Materials and methods

Compilation of the pneumococcal genome dataset and bioinformatic analyses

The National Center for Biotechnology Information (NCBI) database (available at https://www.ncbi.nlm.nih.gov/genome/?term=Streptococcus+pneumoniae) (last accessed, November 3, 2022) includes 9055 whole genome sequences of S. pneumoniae (assembled or otherwise) that were carefully mined. Multilocus sequence typing (MLST) is a standard tool in population genetics and bacterial epidemiology that assesses the genetic variation present in a reduced number of housekeeping genes (typically seven) along the genome (Enright and Spratt 1998). When not reported, sequence types (STs) and clonal complexes (CCs) were determined on the basis of whole genome sequencing data (Jolley et al. 2018). When needed, single (SLVs) and double locus variants (DLVs) were also annotated. In some cases, sequence-based methods were used to ensure accurate serotype prediction (van Tonder et al. 2016). Whenever possible, the isolate descriptions included the lineages defined as Global Pneumococcal Sequence Clusters (GPSCs) (Gladstone et al. 2019).

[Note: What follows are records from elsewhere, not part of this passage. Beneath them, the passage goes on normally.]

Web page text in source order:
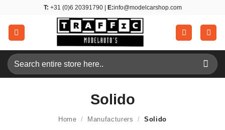
content
T: +31 (0)6 20391790 | E:info@modelcarshop.com
Search
for:
Solido
Home / Manufacturers / Solido
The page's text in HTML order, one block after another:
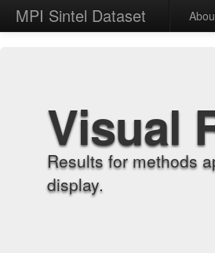
MPI Sintel Dataset
Visual
Results for methods
display.

Sequence comparison and alignments were performed using the BLAST platform and/or Clustal Omega package (Sievers and Higgins 2021) running at the European Bioinformatics Institute (EMBL-EBI) website. When required, the mol % G + C content was determined using the GC Content Calculator running at the VectorBuilder Inc. website (https://en.vectorbuilder.com/tool/gc-content-calculator.html).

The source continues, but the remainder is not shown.